Whether you just read Born To Run, are in the midst of a lingering injury, or want to improve your questionable running form; switching to minimalist or barefoot running shoes can be a great choice if done correctly. Here are recommendations to make it a painless and fun experience.
Don’t break the bank
Who wants to spend a ton of money on a pair of shoes your have not idea you’ll use or like?! The great part about these type of shoes is that a decent pair of barefoot or minimalists can be purchased for under $50 or even cheaper online. Don’t go big until you’re absolutely sure, and make sure your old pair of shoes aren’t completely worn out so you’ll have them while your transition.
Personally, I’ll try a few pairs on at the Sporting goods store, then go home and buy the pair I liked online for a fraction of the price. This will save you cash, and not make you feel as guilty if they end up not being your cup of tea.
Start VERY slow
When I say very, that is an understatement. Bottom line, the first few weeks wearing these shoes should just be around the house, walking, or doing everyday activities.
Do not go for your long run the first day you buy these shoes!
After a few weeks around the house, gradually work them in to your cross-training activities like Crossfit, biking, or weight lifting. This gives you the opportunity to slightly break them in.

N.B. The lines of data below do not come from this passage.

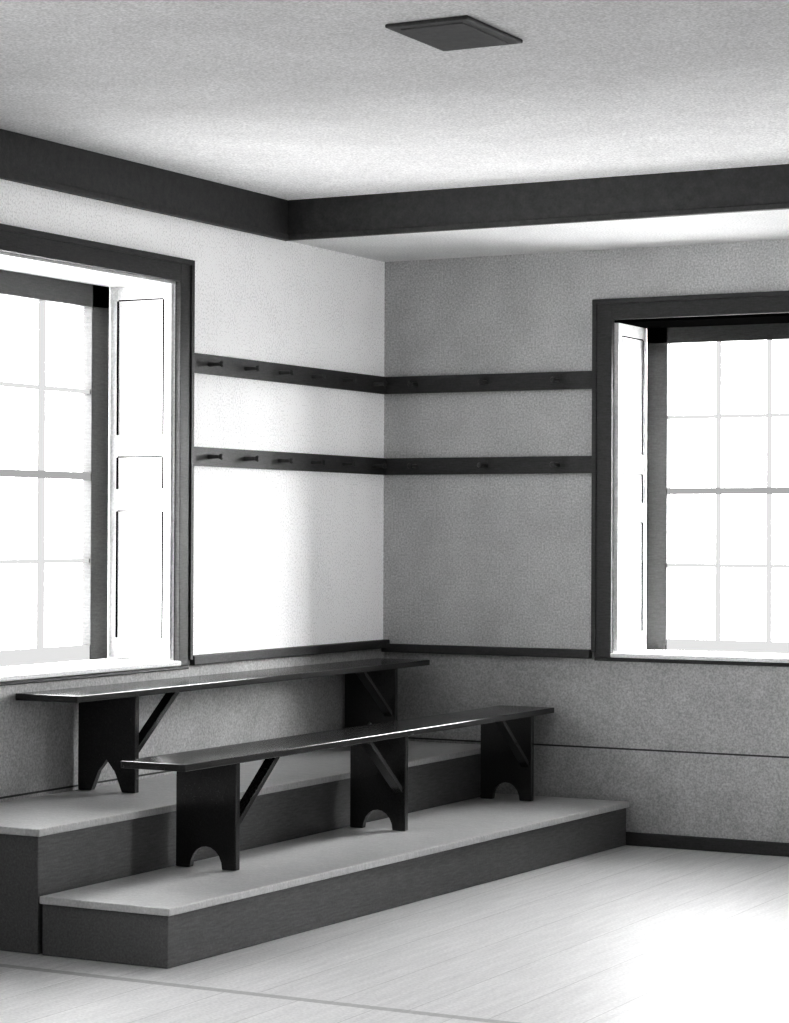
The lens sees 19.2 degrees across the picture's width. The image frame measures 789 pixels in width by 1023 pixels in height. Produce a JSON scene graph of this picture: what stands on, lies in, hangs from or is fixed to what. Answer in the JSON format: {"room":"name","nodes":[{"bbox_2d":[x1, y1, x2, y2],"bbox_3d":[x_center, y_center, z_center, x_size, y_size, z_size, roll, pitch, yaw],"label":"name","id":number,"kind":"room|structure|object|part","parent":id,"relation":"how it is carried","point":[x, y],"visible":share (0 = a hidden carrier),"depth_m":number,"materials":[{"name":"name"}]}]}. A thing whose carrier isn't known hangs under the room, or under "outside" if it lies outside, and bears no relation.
{"room":"meeting house","nodes":[
{"label":"meeting house","id":0,"kind":"room"},
{"bbox_2d":[0,179,389,665],"bbox_3d":[-3.476,0.013,6.093,0.590,3.085,13.600,0,-1,28],"label":"wall","id":1,"kind":"structure","parent":0,"point":[268,563],"depth_m":10.70,"materials":[{"name":"paint"}]},
{"bbox_3d":[-1.592,-0.184,9.856,0.050,1.667,1.256,0,-1,28],"label":"window sash frame","id":2,"kind":"part","parent":1,"relation":"part of","materials":[{"name":"paint"}]},
{"bbox_2d":[0,251,174,287],"bbox_3d":[-1.418,-1.012,9.773,0.335,0.012,1.300,0,-1,28],"label":"lining","id":3,"kind":"object","parent":1,"relation":"attached to","point":[12,262],"visible":1,"depth_m":9.81,"materials":[{"name":"white paint"}]},
{"bbox_2d":[0,658,180,681],"bbox_3d":[-1.406,0.660,9.749,0.380,0.022,1.298,0,-1,28],"label":"sill","id":4,"kind":"structure","parent":1,"relation":"attached to","point":[24,672],"depth_m":9.76,"materials":[{"name":"white wood"}]},
{"bbox_3d":[-1.257,-0.224,9.679,0.038,1.792,1.504,0,-1,28],"label":"window casing","id":5,"kind":"part","parent":1,"relation":"part of","materials":[{"name":"paint"}]},
{"bbox_2d":[0,648,383,801],"bbox_3d":[-3.250,1.096,5.962,0.012,0.920,13.600,0,-1,28],"label":"wainscot","id":6,"kind":"structure","parent":1,"relation":"attached to","point":[39,739],"depth_m":10.30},
{"bbox_2d":[0,771,170,798],"bbox_3d":[-3.246,1.091,5.960,0.005,0.008,13.600,0,-1,28],"label":"joint","id":7,"kind":"object","parent":6,"relation":"attached to","point":[28,793],"visible":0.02,"depth_m":9.51,"materials":[{"name":"paint"}]},
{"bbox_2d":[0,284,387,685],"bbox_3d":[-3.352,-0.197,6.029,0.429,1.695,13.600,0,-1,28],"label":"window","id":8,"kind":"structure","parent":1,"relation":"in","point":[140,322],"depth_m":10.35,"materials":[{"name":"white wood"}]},
{"bbox_2d":[0,300,89,666],"bbox_3d":[-1.592,-0.128,9.856,0.040,1.555,0.996,0,-1,28],"label":"bars","id":9,"kind":"object","parent":8,"relation":"attached to","point":[38,655],"depth_m":9.99,"materials":[{"name":"white wood"}]},
{"bbox_2d":[0,469,90,479],"bbox_3d":[-1.592,-0.161,9.856,0.040,0.032,0.996,0,-1,28],"label":"meeting rail","id":10,"kind":"object","parent":8,"relation":"attached to","point":[3,472],"depth_m":10.00,"materials":[{"name":"grey wood"}]},
{"bbox_3d":[-1.267,0.681,9.675,0.024,0.017,1.480,0,-1,28],"label":"left window apron","id":11,"kind":"part","parent":8,"relation":"part of","materials":[{"name":"grey wood"}]},
{"bbox_2d":[115,298,163,638],"bbox_3d":[-1.422,-0.196,9.766,0.251,1.500,1.264,0,-1,28],"label":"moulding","id":12,"kind":"structure","parent":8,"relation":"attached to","point":[117,430],"depth_m":10.35,"materials":[{"name":"wood"}]},
{"bbox_3d":[-3.205,-0.501,5.954,0.099,0.501,13.600,0,-1,28],"label":"peg rail","id":13,"kind":"part","parent":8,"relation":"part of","materials":[{"name":"black wood"}]},
{"bbox_2d":[0,0,788,199],"bbox_3d":[1.038,-1.679,3.709,10.800,0.300,14.700,0,-1,28],"label":"ceiling","id":14,"kind":"structure","parent":0,"point":[283,99],"depth_m":8.27,"materials":[{"name":"paint"}]},
{"bbox_2d":[0,129,288,239],"bbox_3d":[-3.470,-1.439,5.518,0.041,0.189,12.564,0,-1,28],"label":"ceiling beam","id":15,"kind":"structure","parent":14,"relation":"attached to","point":[24,159],"depth_m":9.94,"materials":[{"name":"black wood"}]},
{"bbox_2d":[385,15,522,50],"bbox_3d":[0.190,-1.495,7.313,0.285,0.016,0.400,0,-1,28],"label":"ceiling hatch","id":16,"kind":"object","parent":14,"relation":"attached to","point":[458,32],"depth_m":7.26,"materials":[{"name":"grey wood"}]},
{"bbox_2d":[283,164,788,240],"bbox_3d":[3.753,-1.381,8.811,9.700,0.189,0.036,0,-1,28],"label":"ceiling beam","id":17,"kind":"structure","parent":14,"relation":"attached to","point":[756,188],"depth_m":10.44,"materials":[{"name":"black wood"}]},
{"bbox_2d":[0,845,788,1022],"bbox_3d":[1.024,1.656,3.682,10.800,0.200,14.700,0,-1,28],"label":"floor","id":18,"kind":"structure","parent":0,"point":[626,933],"depth_m":8.17,"materials":[{"name":"white wood"}]},
{"bbox_2d":[0,741,480,953],"bbox_3d":[-0.660,1.375,10.123,0.632,0.451,3.772,0,-1,28],"label":"platform","id":19,"kind":"object","parent":18,"relation":"on","point":[62,841],"visible":0.39,"depth_m":9.08,"materials":[{"name":"paint"}]},
{"bbox_2d":[15,658,429,792],"bbox_3d":[-0.661,0.942,10.471,0.298,0.418,3.010,0,-1,28],"label":"bench","id":20,"kind":"object","parent":19,"relation":"on","point":[108,715],"visible":0.81,"depth_m":9.62,"materials":[{"name":"black wood"}]},
{"bbox_2d":[40,793,628,968],"bbox_3d":[-0.064,1.494,9.805,0.718,0.213,3.772,0,-1,28],"label":"platform","id":21,"kind":"object","parent":18,"relation":"on","point":[169,917],"visible":1,"depth_m":9.10,"materials":[{"name":"paint"}]},
{"bbox_2d":[121,705,553,870],"bbox_3d":[-0.121,1.169,10.113,0.290,0.438,3.272,0,-1,28],"label":"bench","id":22,"kind":"object","parent":21,"relation":"on","point":[210,811],"visible":1,"depth_m":10.00,"materials":[{"name":"black wood"}]},
{"bbox_2d":[291,209,788,261],"bbox_3d":[3.997,-1.379,9.268,9.700,0.185,1.000,0,-1,28],"label":"ceiling soffit","id":23,"kind":"structure","parent":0,"point":[771,224],"depth_m":10.96,"materials":[{"name":"white paint"}]},
{"bbox_2d":[381,239,788,657],"bbox_3d":[4.331,0.078,9.897,10.800,3.085,0.649,0,-1,28],"label":"wall","id":24,"kind":"structure","parent":0,"point":[499,371],"depth_m":11.64,"materials":[{"name":"paint"}]},
{"bbox_3d":[4.204,-0.439,9.658,9.700,0.501,0.099,0,-1,28],"label":"peg rail","id":25,"kind":"part","parent":24,"relation":"part of","materials":[{"name":"paint"}]},
{"bbox_2d":[384,652,788,842],"bbox_3d":[4.218,1.168,9.683,9.700,0.900,0.012,0,-1,28],"label":"wainscot","id":26,"kind":"structure","parent":24,"relation":"attached to","point":[712,708],"depth_m":11.27,"materials":[{"name":"grey paint"}]},
{"bbox_2d":[408,737,788,757],"bbox_3d":[4.216,1.153,9.680,9.700,0.008,0.005,0,-1,28],"label":"joint","id":27,"kind":"object","parent":26,"relation":"attached to","point":[408,737],"depth_m":11.32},
{"bbox_2d":[614,323,645,651],"bbox_3d":[1.620,-0.118,11.296,1.050,1.605,0.360,0,-1,28],"label":"shutter","id":28,"kind":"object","parent":24,"relation":"in","point":[628,633],"depth_m":11.52,"materials":[{"name":"white wood"}]},
{"bbox_2d":[621,336,643,630],"bbox_3d":[1.620,-0.132,11.296,1.014,1.455,0.286,0,-1,28],"label":"moulding","id":29,"kind":"structure","parent":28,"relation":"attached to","point":[622,336],"depth_m":11.65,"materials":[{"name":"grey wood"}]},
{"bbox_3d":[1.524,-0.162,11.116,1.254,1.747,0.038,0,-1,28],"label":"window casing","id":30,"kind":"part","parent":24,"relation":"part of","materials":[{"name":"paint"}]},
{"bbox_2d":[594,657,788,666],"bbox_3d":[1.524,0.720,11.115,1.230,0.017,0.024,0,-1,28],"label":"apron","id":31,"kind":"object","parent":24,"relation":"attached to","point":[595,658],"depth_m":11.15,"materials":[{"name":"black wood"}]},
{"bbox_2d":[610,649,788,662],"bbox_3d":[1.606,0.701,11.269,1.048,0.022,0.415,0,-1,28],"label":"sill","id":32,"kind":"structure","parent":24,"relation":"attached to","point":[643,654],"depth_m":11.20,"materials":[{"name":"white wood"}]},
{"bbox_2d":[614,313,788,327],"bbox_3d":[1.623,-0.926,11.302,1.050,0.012,0.370,0,-1,28],"label":"lining","id":33,"kind":"object","parent":24,"relation":"in","point":[778,317],"depth_m":11.30,"materials":[{"name":"black wood"}]},
{"bbox_2d":[626,832,788,856],"bbox_3d":[4.211,1.586,9.671,9.700,0.065,0.008,0,-1,28],"label":"baseboard","id":34,"kind":"structure","parent":24,"relation":"attached to","point":[632,838],"depth_m":11.11,"materials":[{"name":"black wood"}]},
{"bbox_3d":[1.718,-0.119,11.481,1.006,1.622,0.050,0,-1,28],"label":"window sash frame","id":35,"kind":"part","parent":24,"relation":"part of","materials":[{"name":"paint"}]},
{"bbox_2d":[667,487,788,493],"bbox_3d":[1.718,-0.102,11.481,0.786,0.032,0.040,0,-1,28],"label":"meeting rail","id":36,"kind":"object","parent":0,"point":[750,490],"depth_m":11.49,"materials":[{"name":"grey wood"}]},
{"bbox_2d":[667,340,788,653],"bbox_3d":[1.718,-0.074,11.481,0.786,1.532,0.040,0,-1,28],"label":"bars","id":37,"kind":"object","parent":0,"point":[717,645],"depth_m":11.49,"materials":[{"name":"white wood"}]}
]}

After a week or two begin wearing them for one short run, every other day for one week. Add one or two miles per week until you are fully transitioned.
Back off (meaning reduce your mileage, or switch to your other shoes) if you feel ANY pain, or you are heading down a road to chronic injury. Minimalist shoes are not to be messed with, they can blacken your toes and tear your Achilles and calves so bad you’ll be crawling back to your Asics after months of recoup time.
Don’t be afraid to call it quits
Again, barefoot or minimalist shoes aren’t for everyone, and sometimes just don’t work out. Do not force the issue. If you’ve got 6 months with these shoes and you’re still walking like Frankenstein when you wake up in the morning, it’s time to throw in the towel. Running should be fun, not painful.
Enjoy the freedom!
If they do work out (Woohoo!) enjoy your newly strengthened calves, ankle ligaments and all around stellar running form. You will notice the spring in your step and enjoy running even more. Hopefully this guide set you on the right course toward your next wonderful run!